**DATA FOR THIS TASK:**
· · · ·

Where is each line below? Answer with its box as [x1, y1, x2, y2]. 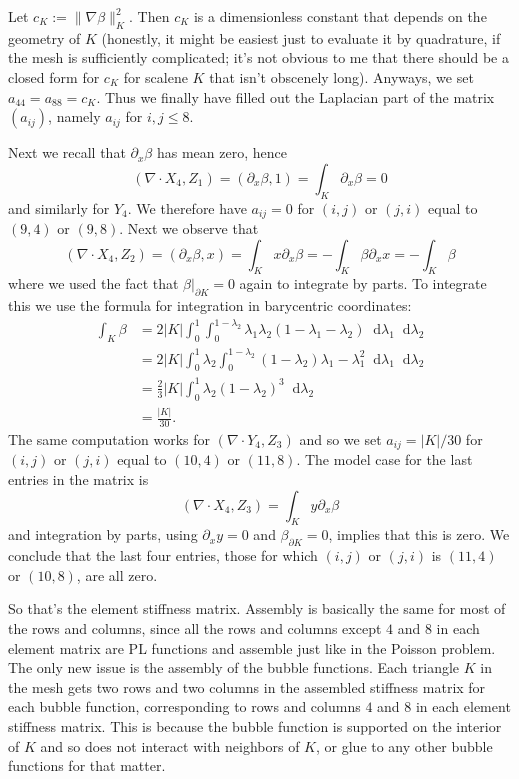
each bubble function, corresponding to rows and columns [8, 696, 361, 717]
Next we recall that [8, 142, 126, 163]
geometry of [8, 27, 81, 48]
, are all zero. [76, 564, 158, 585]
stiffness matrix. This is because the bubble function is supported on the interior [8, 715, 502, 736]
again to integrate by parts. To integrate [239, 273, 487, 294]
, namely [48, 106, 101, 127]
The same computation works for [8, 428, 211, 449]
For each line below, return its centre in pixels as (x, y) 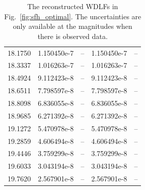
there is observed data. (73, 36)
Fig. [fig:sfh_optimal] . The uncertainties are (73, 16)
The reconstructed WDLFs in (72, 6)
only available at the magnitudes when (72, 26)
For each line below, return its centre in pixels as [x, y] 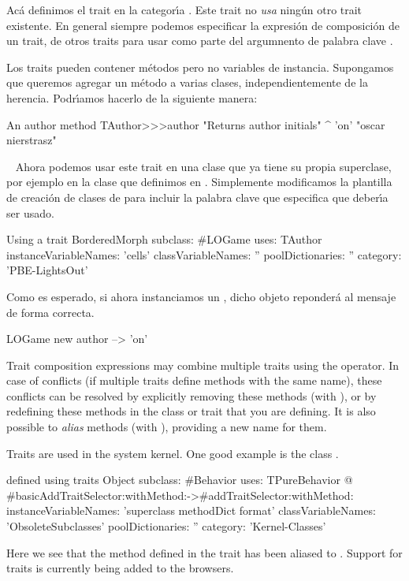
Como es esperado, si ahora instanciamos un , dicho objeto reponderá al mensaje [201, 296]
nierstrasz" [32, 140]
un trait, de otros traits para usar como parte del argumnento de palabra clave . [200, 41]
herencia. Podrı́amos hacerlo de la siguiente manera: [132, 97]
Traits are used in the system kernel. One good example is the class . [173, 453]
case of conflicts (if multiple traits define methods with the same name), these [194, 380]
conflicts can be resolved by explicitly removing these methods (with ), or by [191, 395]
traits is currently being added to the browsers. [120, 568]
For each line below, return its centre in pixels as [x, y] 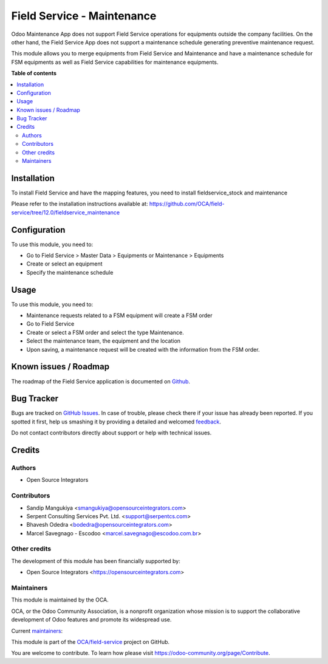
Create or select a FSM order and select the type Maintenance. [105, 332]
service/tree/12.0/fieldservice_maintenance [66, 212]
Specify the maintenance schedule [70, 272]
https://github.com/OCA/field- [187, 204]
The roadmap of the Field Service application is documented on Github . [101, 381]
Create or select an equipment [64, 264]
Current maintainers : [37, 631]
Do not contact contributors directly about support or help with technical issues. [111, 433]
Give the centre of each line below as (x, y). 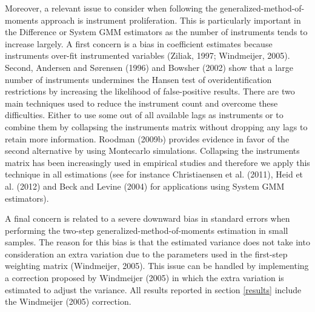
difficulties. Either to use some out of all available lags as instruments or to (144, 115)
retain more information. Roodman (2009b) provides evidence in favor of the (147, 138)
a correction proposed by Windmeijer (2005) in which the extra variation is (144, 278)
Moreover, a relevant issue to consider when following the (111, 8)
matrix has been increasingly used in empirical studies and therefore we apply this (157, 162)
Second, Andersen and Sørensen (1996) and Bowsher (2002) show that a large (149, 67)
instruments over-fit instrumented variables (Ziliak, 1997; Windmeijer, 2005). (148, 55)
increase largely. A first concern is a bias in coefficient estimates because (139, 43)
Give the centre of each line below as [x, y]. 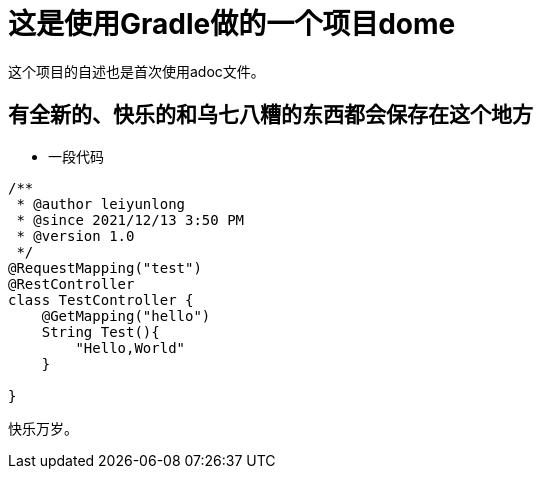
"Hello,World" [130, 347]
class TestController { [101, 299]
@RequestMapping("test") [105, 267]
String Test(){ [100, 331]
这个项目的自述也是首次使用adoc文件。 [136, 71]
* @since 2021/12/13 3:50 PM [130, 219]
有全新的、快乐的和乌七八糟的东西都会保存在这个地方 [270, 115]
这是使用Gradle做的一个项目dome [232, 24]
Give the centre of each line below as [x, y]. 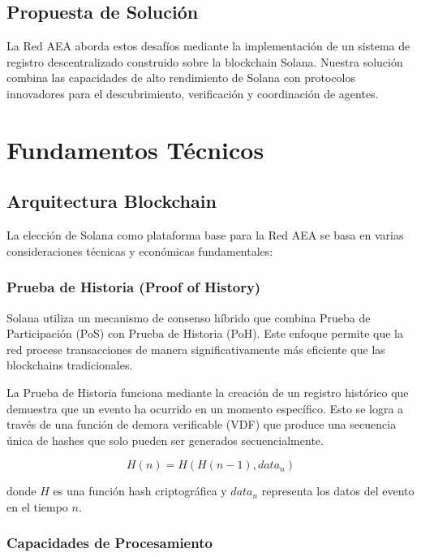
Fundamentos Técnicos [135, 149]
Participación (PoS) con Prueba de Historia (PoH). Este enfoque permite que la [205, 333]
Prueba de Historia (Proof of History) [134, 287]
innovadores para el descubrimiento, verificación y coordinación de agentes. [193, 93]
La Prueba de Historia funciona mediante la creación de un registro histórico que [208, 392]
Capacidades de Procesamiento [110, 543]
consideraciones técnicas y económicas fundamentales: [140, 250]
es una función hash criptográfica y [140, 491]
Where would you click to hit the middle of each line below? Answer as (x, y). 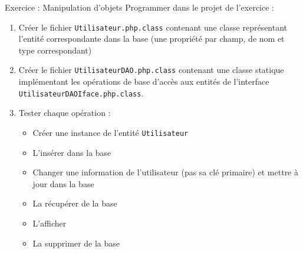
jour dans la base (63, 183)
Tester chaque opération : (65, 113)
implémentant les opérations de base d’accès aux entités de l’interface (144, 81)
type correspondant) (55, 50)
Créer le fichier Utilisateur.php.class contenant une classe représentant (153, 27)
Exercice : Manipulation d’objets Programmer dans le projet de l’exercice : (139, 7)
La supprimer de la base (76, 243)
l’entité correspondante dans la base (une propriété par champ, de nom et (151, 39)
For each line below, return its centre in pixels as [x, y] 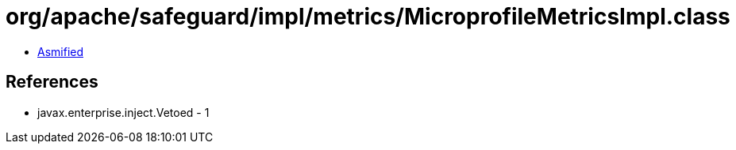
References [52, 82]
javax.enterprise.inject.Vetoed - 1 [123, 112]
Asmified [61, 51]
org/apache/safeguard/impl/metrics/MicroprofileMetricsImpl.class [368, 17]
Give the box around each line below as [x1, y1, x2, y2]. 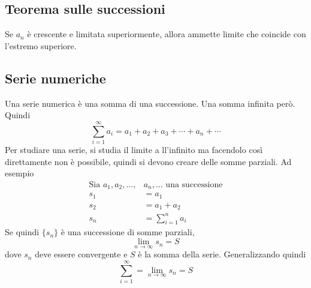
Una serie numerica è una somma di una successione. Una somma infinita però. [5, 97, 295, 109]
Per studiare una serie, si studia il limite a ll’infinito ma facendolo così [5, 143, 263, 155]
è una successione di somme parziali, [61, 226, 195, 238]
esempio [5, 167, 34, 179]
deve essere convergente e [35, 248, 128, 260]
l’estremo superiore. [5, 39, 77, 52]
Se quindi [5, 226, 40, 238]
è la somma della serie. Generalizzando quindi [138, 248, 306, 260]
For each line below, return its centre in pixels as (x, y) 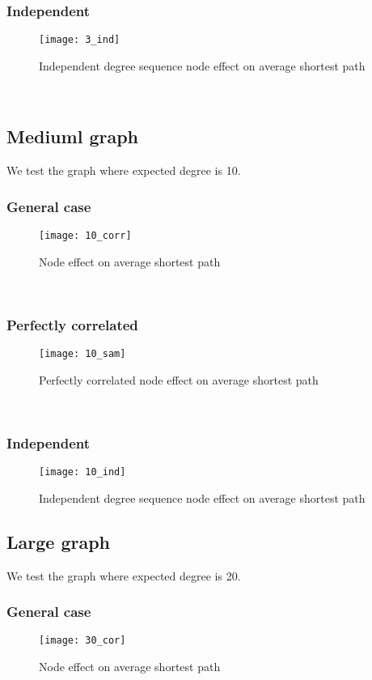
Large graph (59, 541)
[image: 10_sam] (82, 354)
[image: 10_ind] (82, 472)
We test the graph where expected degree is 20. (124, 575)
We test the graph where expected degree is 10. (124, 170)
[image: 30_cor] (82, 641)
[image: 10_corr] (85, 236)
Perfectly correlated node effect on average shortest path (179, 379)
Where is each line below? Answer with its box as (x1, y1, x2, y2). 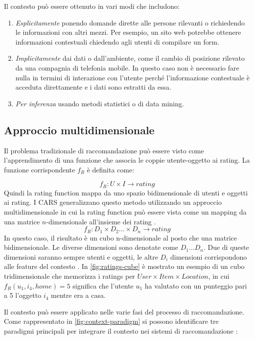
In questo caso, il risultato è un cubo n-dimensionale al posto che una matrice (4, 232, 237, 242)
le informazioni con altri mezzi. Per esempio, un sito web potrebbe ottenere (15, 27, 241, 37)
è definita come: (87, 164, 135, 174)
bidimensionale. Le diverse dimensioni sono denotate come (4, 242, 178, 252)
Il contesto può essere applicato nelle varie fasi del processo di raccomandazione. (4, 306, 244, 316)
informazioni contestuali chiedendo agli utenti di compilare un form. (15, 36, 219, 47)
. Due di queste (203, 242, 249, 252)
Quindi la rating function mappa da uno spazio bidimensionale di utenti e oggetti (4, 187, 248, 197)
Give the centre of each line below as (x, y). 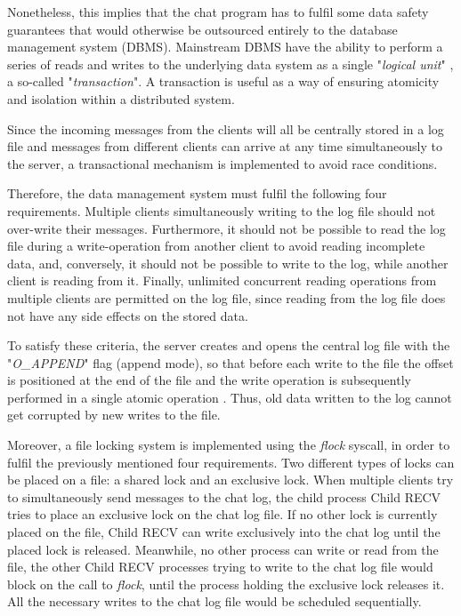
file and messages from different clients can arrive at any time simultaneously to (225, 146)
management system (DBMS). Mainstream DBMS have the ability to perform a (225, 47)
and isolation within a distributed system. (121, 98)
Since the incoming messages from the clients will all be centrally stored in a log (226, 128)
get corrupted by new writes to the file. (114, 415)
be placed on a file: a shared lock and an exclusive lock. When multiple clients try (230, 480)
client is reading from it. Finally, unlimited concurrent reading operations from (222, 280)
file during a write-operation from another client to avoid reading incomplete (216, 246)
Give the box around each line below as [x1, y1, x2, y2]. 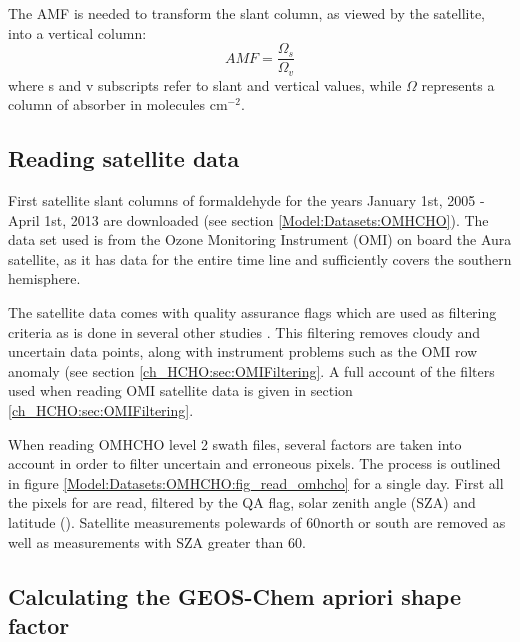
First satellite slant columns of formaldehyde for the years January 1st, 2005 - [8, 190, 485, 211]
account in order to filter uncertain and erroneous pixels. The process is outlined [8, 453, 501, 474]
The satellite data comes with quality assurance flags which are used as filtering [8, 302, 497, 323]
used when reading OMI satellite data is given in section [8, 380, 353, 401]
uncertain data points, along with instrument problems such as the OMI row [8, 341, 478, 362]
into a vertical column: [8, 22, 147, 43]
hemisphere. [8, 268, 81, 289]
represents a [421, 74, 495, 95]
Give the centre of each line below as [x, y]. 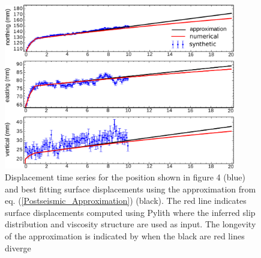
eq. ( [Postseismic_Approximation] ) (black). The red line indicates [126, 201]
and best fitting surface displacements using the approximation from [130, 189]
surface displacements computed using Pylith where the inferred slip [130, 212]
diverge [18, 247]
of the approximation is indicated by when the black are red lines [125, 235]
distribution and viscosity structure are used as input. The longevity [130, 224]
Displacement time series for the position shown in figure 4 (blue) [125, 177]
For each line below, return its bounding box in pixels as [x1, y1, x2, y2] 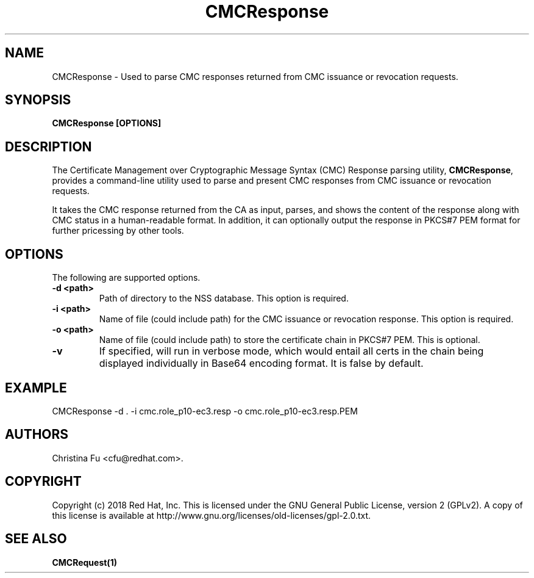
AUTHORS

· · · ·

**WORK ITEM:** Beginning with the line above that contains "Una serie numerica", copy each line exactly up to and including the line that contains "è la somma della", and go no further.

**ANSWER FOR THIS EXERCISE:**
Una serie numerica è una somma di una successione. Una somma infinita però. [5, 97, 295, 109]
Per studiare una serie, si studia il limite a ll’infinito ma facendolo così [5, 143, 263, 155]
è una successione di somme parziali, [61, 226, 195, 238]
esempio [5, 167, 34, 179]
deve essere convergente e [35, 248, 128, 260]
l’estremo superiore. [5, 39, 77, 52]
Se quindi [5, 226, 40, 238]
è la somma della serie. Generalizzando quindi [138, 248, 306, 260]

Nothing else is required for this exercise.